Given records:
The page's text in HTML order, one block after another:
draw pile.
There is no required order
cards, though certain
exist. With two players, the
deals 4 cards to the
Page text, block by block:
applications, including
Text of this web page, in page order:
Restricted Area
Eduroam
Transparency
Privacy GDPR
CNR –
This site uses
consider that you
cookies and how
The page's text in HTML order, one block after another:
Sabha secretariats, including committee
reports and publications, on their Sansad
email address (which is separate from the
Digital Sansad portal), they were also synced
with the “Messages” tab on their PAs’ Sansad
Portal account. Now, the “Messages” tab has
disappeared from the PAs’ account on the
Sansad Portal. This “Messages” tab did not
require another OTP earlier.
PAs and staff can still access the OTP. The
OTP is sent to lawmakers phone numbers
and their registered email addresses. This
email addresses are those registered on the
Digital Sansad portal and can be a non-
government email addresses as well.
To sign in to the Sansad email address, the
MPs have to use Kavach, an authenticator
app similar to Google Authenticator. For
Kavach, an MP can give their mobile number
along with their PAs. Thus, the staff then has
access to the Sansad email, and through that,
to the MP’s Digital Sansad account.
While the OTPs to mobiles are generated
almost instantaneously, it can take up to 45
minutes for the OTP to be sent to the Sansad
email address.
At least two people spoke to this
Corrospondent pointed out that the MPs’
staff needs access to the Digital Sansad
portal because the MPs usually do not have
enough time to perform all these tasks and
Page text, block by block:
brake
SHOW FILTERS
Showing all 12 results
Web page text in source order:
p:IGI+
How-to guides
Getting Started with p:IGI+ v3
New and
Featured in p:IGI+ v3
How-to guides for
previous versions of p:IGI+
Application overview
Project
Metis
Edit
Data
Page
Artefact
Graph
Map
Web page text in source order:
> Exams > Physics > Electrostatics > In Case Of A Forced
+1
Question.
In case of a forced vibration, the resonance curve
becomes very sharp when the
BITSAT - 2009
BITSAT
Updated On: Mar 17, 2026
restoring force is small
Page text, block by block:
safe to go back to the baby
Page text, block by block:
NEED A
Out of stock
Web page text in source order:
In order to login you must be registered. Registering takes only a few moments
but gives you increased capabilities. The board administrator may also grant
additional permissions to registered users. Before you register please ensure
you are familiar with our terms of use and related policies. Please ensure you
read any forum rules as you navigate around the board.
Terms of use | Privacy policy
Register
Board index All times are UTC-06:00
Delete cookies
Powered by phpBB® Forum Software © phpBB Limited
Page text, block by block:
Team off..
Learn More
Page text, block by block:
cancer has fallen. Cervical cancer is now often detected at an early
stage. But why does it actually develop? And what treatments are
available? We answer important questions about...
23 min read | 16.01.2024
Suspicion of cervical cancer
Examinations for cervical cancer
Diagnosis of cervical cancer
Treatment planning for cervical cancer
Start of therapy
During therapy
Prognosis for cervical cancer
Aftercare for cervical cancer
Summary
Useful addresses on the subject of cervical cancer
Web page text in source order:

Exercise requirements:
The entries are to be transcribed exactly, each line in full.

Answer area:
The page's text in HTML order, one block after another:
draw pile.
There is no required order
cards, though certain
exist. With two players, the
deals 4 cards to the
Page text, block by block:
applications, including
Text of this web page, in page order:
Restricted Area
Eduroam
Transparency
Privacy GDPR
CNR –
This site uses
consider that you
cookies and how
The page's text in HTML order, one block after another:
Sabha secretariats, including committee
reports and publications, on their Sansad
email address (which is separate from the
Digital Sansad portal), they were also synced
with the “Messages” tab on their PAs’ Sansad
Portal account. Now, the “Messages” tab has
disappeared from the PAs’ account on the
Sansad Portal. This “Messages” tab did not
require another OTP earlier.
PAs and staff can still access the OTP. The
OTP is sent to lawmakers phone numbers
and their registered email addresses. This
email addresses are those registered on the
Digital Sansad portal and can be a non-
government email addresses as well.
To sign in to the Sansad email address, the
MPs have to use Kavach, an authenticator
app similar to Google Authenticator. For
Kavach, an MP can give their mobile number
along with their PAs. Thus, the staff then has
access to the Sansad email, and through that,
to the MP’s Digital Sansad account.
While the OTPs to mobiles are generated
almost instantaneously, it can take up to 45
minutes for the OTP to be sent to the Sansad
email address.
At least two people spoke to this
Corrospondent pointed out that the MPs’
staff needs access to the Digital Sansad
portal because the MPs usually do not have
enough time to perform all these tasks and
Page text, block by block:
brake
SHOW FILTERS
Showing all 12 results
Web page text in source order:
p:IGI+
How-to guides
Getting Started with p:IGI+ v3
New and
Featured in p:IGI+ v3
How-to guides for
previous versions of p:IGI+
Application overview
Project
Metis
Edit
Data
Page
Artefact
Graph
Map
Web page text in source order:
> Exams > Physics > Electrostatics > In Case Of A Forced
+1
Question.
In case of a forced vibration, the resonance curve
becomes very sharp when the
BITSAT - 2009
BITSAT
Updated On: Mar 17, 2026
restoring force is small
Page text, block by block:
safe to go back to the baby
Page text, block by block:
NEED A
Out of stock
Web page text in source order:
In order to login you must be registered. Registering takes only a few moments
but gives you increased capabilities. The board administrator may also grant
additional permissions to registered users. Before you register please ensure
you are familiar with our terms of use and related policies. Please ensure you
read any forum rules as you navigate around the board.
Terms of use | Privacy policy
Register
Board index All times are UTC-06:00
Delete cookies
Powered by phpBB® Forum Software © phpBB Limited
Page text, block by block:
Team off..
Learn More
Page text, block by block:
cancer has fallen. Cervical cancer is now often detected at an early
stage. But why does it actually develop? And what treatments are
available? We answer important questions about...
23 min read | 16.01.2024
Suspicion of cervical cancer
Examinations for cervical cancer
Diagnosis of cervical cancer
Treatment planning for cervical cancer
Start of therapy
During therapy
Prognosis for cervical cancer
Aftercare for cervical cancer
Summary
Useful addresses on the subject of cervical cancer
Web page text in source order:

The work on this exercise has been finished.